# New Laptop Hard disk and a portable external hard disk needed . suggestion please



## Skyh3ck (Jun 17, 2014)

Hi friends

as i posted in my other post that my laptop hdd died and now i need to replace it

My laptop is Lenovo B490 with Intel PDC processor and 2 GB DDR3 Ram

It has Toshiba 7200 rpm 500 gb hdd which died and i want to replace it,

Please guys give me suggestion on which company brand should i opt for Western Digital, Hitachi, Seagate, etc.

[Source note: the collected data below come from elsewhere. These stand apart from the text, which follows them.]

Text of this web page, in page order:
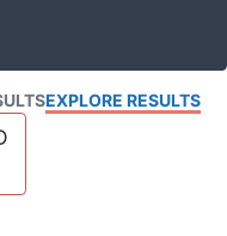
EXPLORE RESULTS
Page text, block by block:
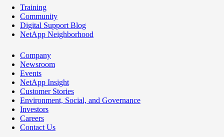
Training
Community
Digital Support Blog
NetApp Neighborhood
Company
Newsroom
Events
NetApp Insight
Customer Stories
Environment, Social, and Governance
Investors
Careers
Contact Us
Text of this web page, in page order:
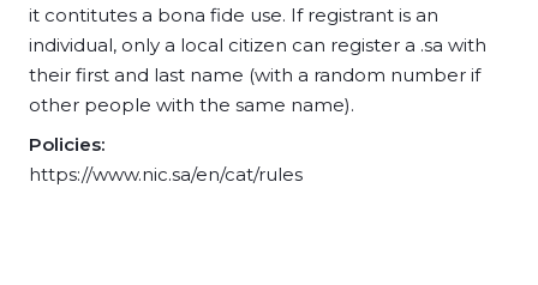
it contitutes a bona fide use. If registrant is an
individual, only a local citizen can register a .sa with
their first and last name (with a random number if
other people with the same name).
Policies:
https://www.nic.sa/en/cat/rules
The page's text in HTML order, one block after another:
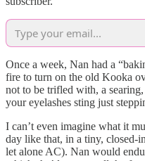
Once a week, Nan had a
fire to turn on the old Kooka
not to be trifled with, a
your eyelashes sting just
I can’t even imagine what it
day like that, in a tiny, closed-
let alone AC). Nan would
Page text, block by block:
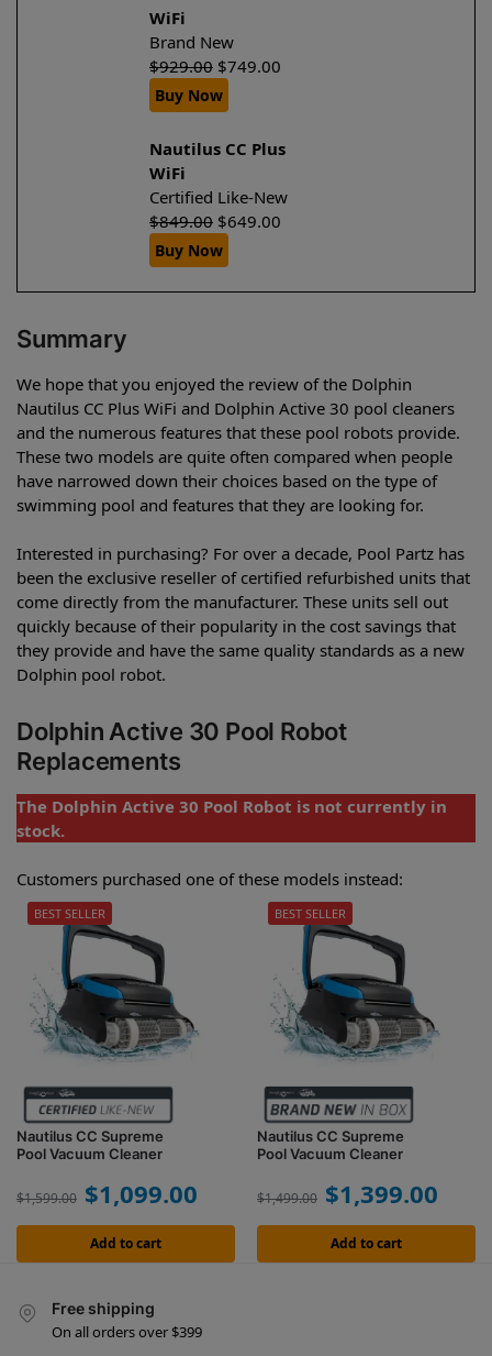
WiFi
Brand New
$929.00 $749.00
Buy Now
Nautilus CC Plus
WiFi
Certified Like-New
$849.00 $649.00
Buy Now
Summary
We hope that you enjoyed the review of the Dolphin
Nautilus CC Plus WiFi and Dolphin Active 30 pool cleaners
and the numerous features that these pool robots provide.
These two models are quite often compared when people
have narrowed down their choices based on the type of
swimming pool and features that they are looking for.
Interested in purchasing? For over a decade, Pool Partz has
been the exclusive reseller of certified refurbished units that
come directly from the manufacturer. These units sell out
quickly because of their popularity in the cost savings that
they provide and have the same quality standards as a new
Dolphin pool robot.
Dolphin Active 30 Pool Robot
Replacements
The Dolphin Active 30 Pool Robot is not currently in
stock.
Customers purchased one of these models instead:
Nautilus CC Supreme
Pool Vacuum Cleaner
$1,599.00 $1,099.00
Add to cart
BEST SELLER
Nautilus CC Supreme
Pool Vacuum Cleaner
$1,499.00 $1,399.00
Add to cart
BEST SELLER
Free shipping
On all orders over $399
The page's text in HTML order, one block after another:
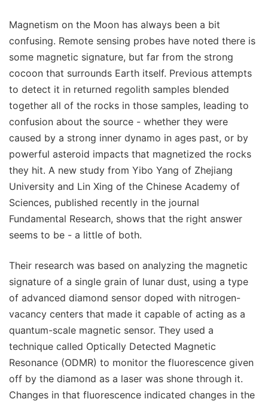
Magnetism on the Moon has always been a bit
confusing. Remote sensing probes have noted there is
some magnetic signature, but far from the strong
cocoon that surrounds Earth itself. Previous attempts
to detect it in returned regolith samples blended
together all of the rocks in those samples, leading to
confusion about the source - whether they were
caused by a strong inner dynamo in ages past, or by
powerful asteroid impacts that magnetized the rocks
they hit. A new study from Yibo Yang of Zhejiang
University and Lin Xing of the Chinese Academy of
Sciences, published recently in the journal
Fundamental Research, shows that the right answer
seems to be - a little of both.
Their research was based on analyzing the magnetic
signature of a single grain of lunar dust, using a type
of advanced diamond sensor doped with nitrogen-
vacancy centers that made it capable of acting as a
quantum-scale magnetic sensor. They used a
technique called Optically Detected Magnetic
Resonance (ODMR) to monitor the fluorescence given
off by the diamond as a laser was shone through it.
Changes in that fluorescence indicated changes in the
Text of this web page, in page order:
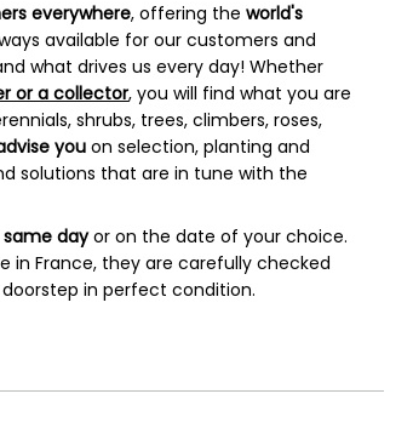
everywhere, offering the world's
available for our customers and
what drives us every day! Whether
or a collector, you will find what you are
shrubs, trees, climbers, roses,
you on selection, planting and
solutions that are in tune with the
dayor on the date of your choice.
in France, they are carefully checked
in perfect condition.
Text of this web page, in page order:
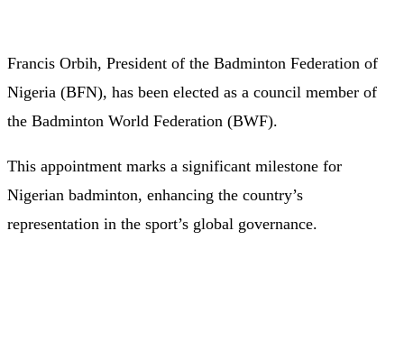
Francis Orbih, President of the Badminton Federation of
Nigeria (BFN), has been elected as a council member of
the Badminton World Federation (BWF).
This appointment marks a significant milestone for
Nigerian badminton, enhancing the country’s
representation in the sport’s global governance.​
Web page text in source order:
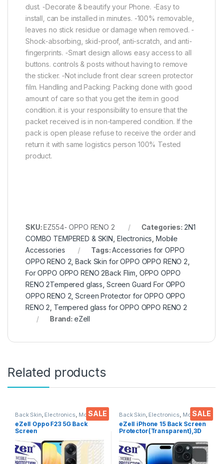
dust. -Decorate & beautify your Phone. -Easy to
install, can be installed in minutes. -100% removable,
leaves no stick residue or damage when removed. -
Shock-absorbing, skid-proof, anti-scratch, and anti-
fingerprints. -Smart design allows easy access to all
buttons. controls & posts without having to remove
the sticker. -Not include front clear screen protector
film. Handling and Packing: Packing done with good
amount of care so that you get the item in good
condition. it is your responsibility to ensure that the
packet received is in non-tampered condition. If the
pack is open please refuse to receive the order and
return it with same logistics person 100% Tested
product.
SKU:EZ554- OPPO RENO 2 Categories: 2N1
COMBO TEMPERED & SKIN Electronics Mobile
Accessories
Tags:Accessories for OPPO
OPPO RENO 2 ,Back Skin for OPPO OPPO RENO 2
For OPPO OPPO RENO 2Back Flim OPPO OPPO
RENO 2Tempered glass Screen Guard For OPPO
OPPO RENO 2 ,Screen Protector for OPPO OPPO
RENO 2 Tempered glass for OPPO OPPO RENO 2
Brand: eZell
Related products
SALE
Back Skin, Electronics, Mobile
Accessories
eZell Oppo F23 5G Back
Screen
Back Skin Carbon Fiber
Ultra-Thin Protective Film (2
Packs)
SALE
Back Skin, Electronics, Mobile
Accessories
eZell iPhone 15 Back Screen
Protector(Transparent),3D
Ultra-Thin Protective Film (2
Packs) Transparent Back
Cover with Wet and Dry
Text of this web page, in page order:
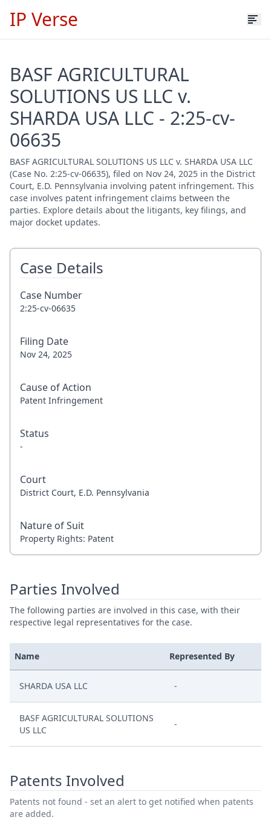
IP Verse
BASF AGRICULTURAL
SOLUTIONS US LLC v.
SHARDA USA LLC - 2:25-cv-
06635
BASF AGRICULTURAL SOLUTIONS US LLC v. SHARDA USA LLC
(Case No. 2:25-cv-06635), filed on Nov 24, 2025 in the District
Court, E.D. Pennsylvania involving patent infringement. This
case involves patent infringement claims between the
parties. Explore details about the litigants, key filings, and
major docket updates.
Case Details
Case Number
2:25-cv-06635
Filing Date
Nov 24, 2025
Cause of Action
Patent Infringement
Status
-
Court
District Court, E.D. Pennsylvania
Nature of Suit
Property Rights: Patent
Parties Involved
The following parties are involved in this case, with their
respective legal representatives for the case.
Name Represented By
SHARDA USA LLC -
BASF AGRICULTURAL SOLUTIONS
US LLC
-
Patents Involved
Patents not found - set an alert to get notified when patents
are added.
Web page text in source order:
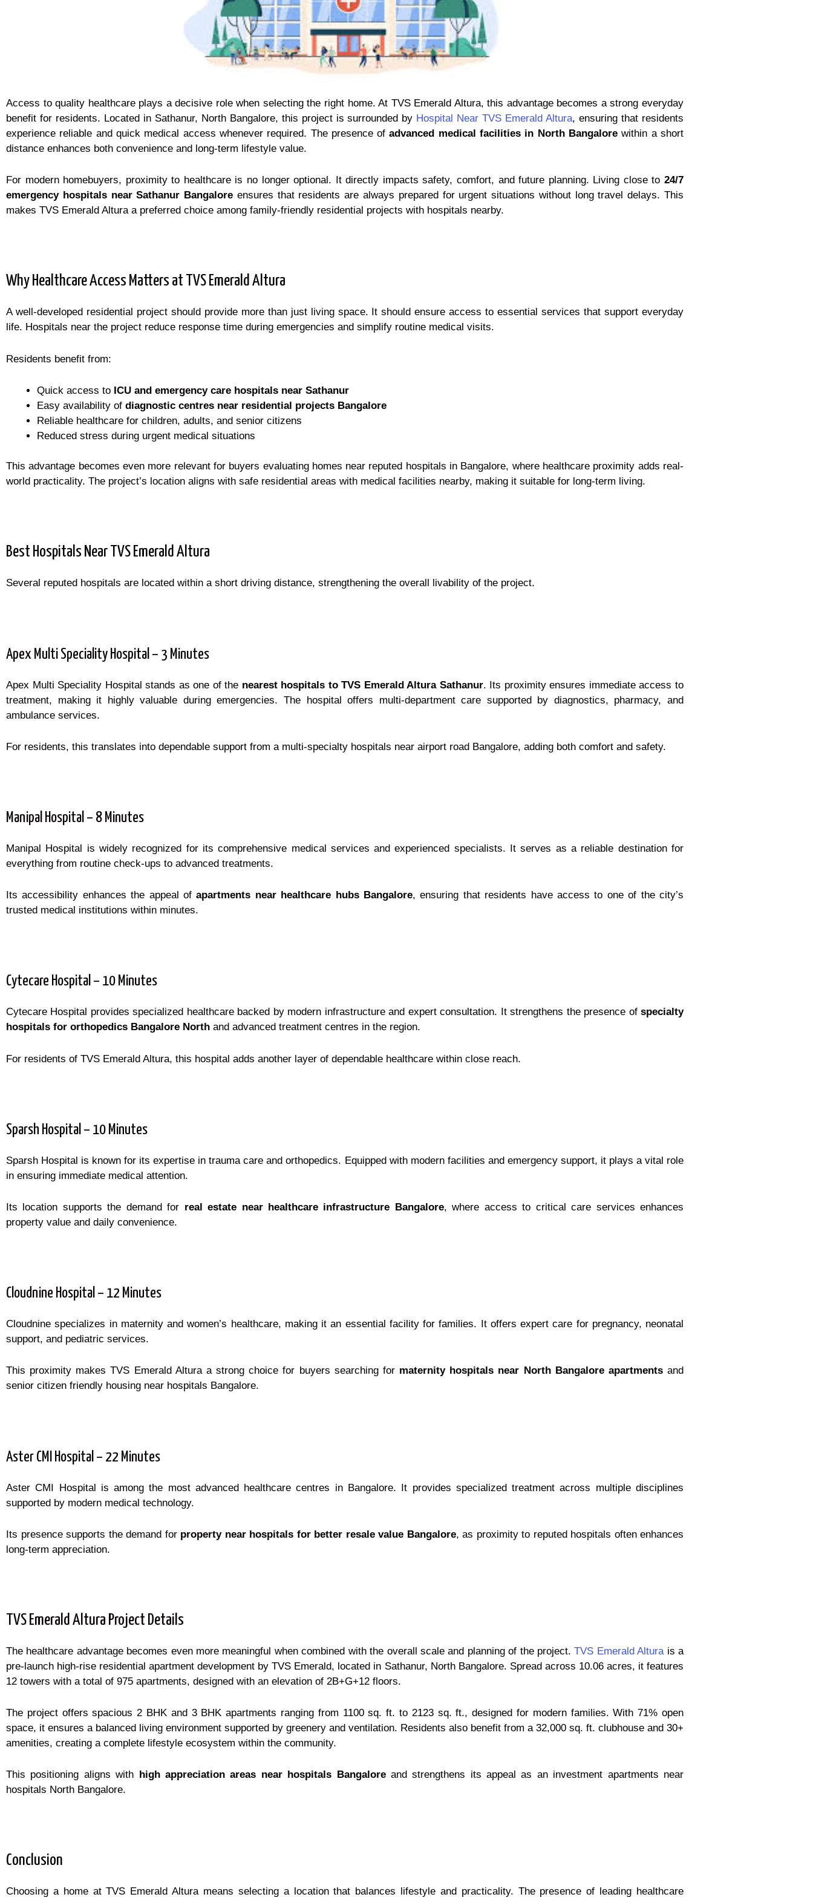
Access to quality healthcare plays a decisive role when selecting the right home. At TVS Emerald Altura, this advantage becomes a strong everyday
benefit for residents. Located in Sathanur, North Bangalore, this project is surrounded by Hospital Near TVS Emerald Altura, ensuring that residents
experience reliable and quick medical access whenever required. The presence ofadvanced medical facilities in North Bangalore within a short
distance enhances both convenience and long-term lifestyle value.
For modern homebuyers, proximity to healthcare is no longer optional. It directly impacts safety, comfort, and future planning. Living close to 24/7
emergency hospitals near Sathanur Bangalore ensures that residents are always prepared for urgent situations without long travel delays. This
makes TVS Emerald Altura a preferred choice among family-friendly residential projects with hospitals nearby.
Why Healthcare Access Matters at TVS Emerald Altura
A well-developed residential project should provide more than just living space. It should ensure access to essential services that support everyday
life. Hospitals near the project reduce response time during emergencies and simplify routine medical visits.
Residents benefit from:
Quick access to ICU and emergency care hospitals near Sathanur
Easy availability of diagnostic centres near residential projects Bangalore
Reliable healthcare for children, adults, and senior citizens
Reduced stress during urgent medical situations
This advantage becomes even more relevant for buyers evaluating homes near reputed hospitals in Bangalore, where healthcare proximity adds real-
world practicality. The project’s location aligns with safe residential areas with medical facilities nearby, making it suitable for long-term living.
Best Hospitals Near TVS Emerald Altura
Several reputed hospitals are located within a short driving distance, strengthening the overall livability of the project.
Apex Multi Speciality Hospital – 3 Minutes
Apex Multi Speciality Hospital stands as one of the nearest hospitals to TVS Emerald Altura Sathanur. Its proximity ensures immediate access to
treatment, making it highly valuable during emergencies. The hospital offers multi-department care supported by diagnostics, pharmacy, and
ambulance services.
For residents, this translates into dependable support from a multi-specialty hospitals near airport road Bangalore, adding both comfort and safety.
Manipal Hospital – 8 Minutes
Manipal Hospital is widely recognized for its comprehensive medical services and experienced specialists. It serves as a reliable destination for
everything from routine check-ups to advanced treatments.
Its accessibility enhances the appeal ofapartments near healthcare hubs Bangalore, ensuring that residents have access to one of the city’s
trusted medical institutions within minutes.
Cytecare Hospital – 10 Minutes
Cytecare Hospital provides specialized healthcare backed by modern infrastructure and expert consultation. It strengthens the presence of specialty
hospitals for orthopedics Bangalore North and advanced treatment centres in the region.
For residents of TVS Emerald Altura, this hospital adds another layer of dependable healthcare within close reach.
Sparsh Hospital – 10 Minutes
Sparsh Hospital is known for its expertise in trauma care and orthopedics. Equipped with modern facilities and emergency support, it plays a vital role
in ensuring immediate medical attention.
Its location supports the demand for real estate near healthcare infrastructure Bangalore, where access to critical care services enhances
property value and daily convenience.
Cloudnine Hospital – 12 Minutes
Cloudnine specializes in maternity and women’s healthcare, making it an essential facility for families. It offers expert care for pregnancy, neonatal
support, and pediatric services.
This proximity makes TVS Emerald Altura a strong choice for buyers searching for maternity hospitals near North Bangalore apartmentsand
senior citizen friendly housing near hospitals Bangalore.
Aster CMI Hospital – 22 Minutes
Aster CMI Hospital is among the most advanced healthcare centres in Bangalore. It provides specialized treatment across multiple disciplines
supported by modern medical technology.
Its presence supports the demand for property near hospitals for better resale value Bangalore, as proximity to reputed hospitals often enhances
long-term appreciation.
TVS Emerald Altura Project Details
The healthcare advantage becomes even more meaningful when combined with the overall scale and planning of the project.TVS Emerald Alturais a
pre-launch high-rise residential apartment development by TVS Emerald, located in Sathanur, North Bangalore. Spread across 10.06 acres, it features
12 towers with a total of 975 apartments, designed with an elevation of 2B+G+12 floors.
The project offers spacious 2 BHK and 3 BHK apartments ranging from 1100 sq. ft. to 2123 sq. ft., designed for modern families. With 71% open
space, it ensures a balanced living environment supported by greenery and ventilation. Residents also benefit from a 32,000 sq. ft. clubhouse and 30+
amenities, creating a complete lifestyle ecosystem within the community.
This positioning aligns with high appreciation areas near hospitals Bangaloreand strengthens its appeal as an investment apartments near
hospitals North Bangalore.
Conclusion
Choosing a home at TVS Emerald Altura means selecting a location that balances lifestyle and practicality. The presence of leading healthcare
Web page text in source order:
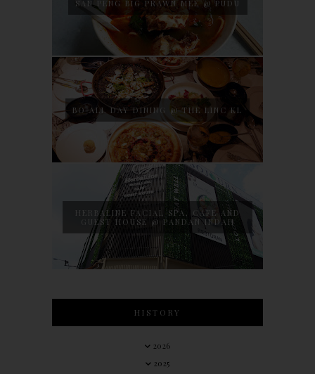
SAN PENG BIG PRAWN MEE @ PUDU
BO ALL DAY DINING @ THE LINC KL
HERBALINE FACIAL SPA, CAFE AND
GUEST HOUSE @ PANDAN INDAH
HISTORY
2026
2025
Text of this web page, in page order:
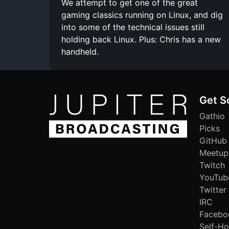
We attempt to get one of the great
gaming classics running on Linux, and dig
into some of the technical issues still
holding back Linux. Plus: Chris has a new
handheld.
Get
Gathio
Picks
GitHub
Meetup
Twitch
Twitter
IRC
Self-

can i buy any 2.5 inch hdd from market and put it on my laptop, or is there anything else to take care of ?

Please help very urgent


----------



## whitestar_999 (Jun 17, 2014)

you can use any 2.5" hdd & choose WD for their best after sales support among all hdd manufacturers in India.


----------



## $hadow (Jun 18, 2014)

+1 to WD.


----------



## Skyh3ck (Jun 29, 2014)

but do i have to buy with the right part number as of my laptop, or any will do.

i need more years of warranty , i will be installing 

Windows 7, ubuntu, limnux mint or possible then mac os x in multiboot

How much a 1 TB and a 500 GB will cost,


----------



## Skyh3ck (Jul 1, 2014)

hey firends please reply


----------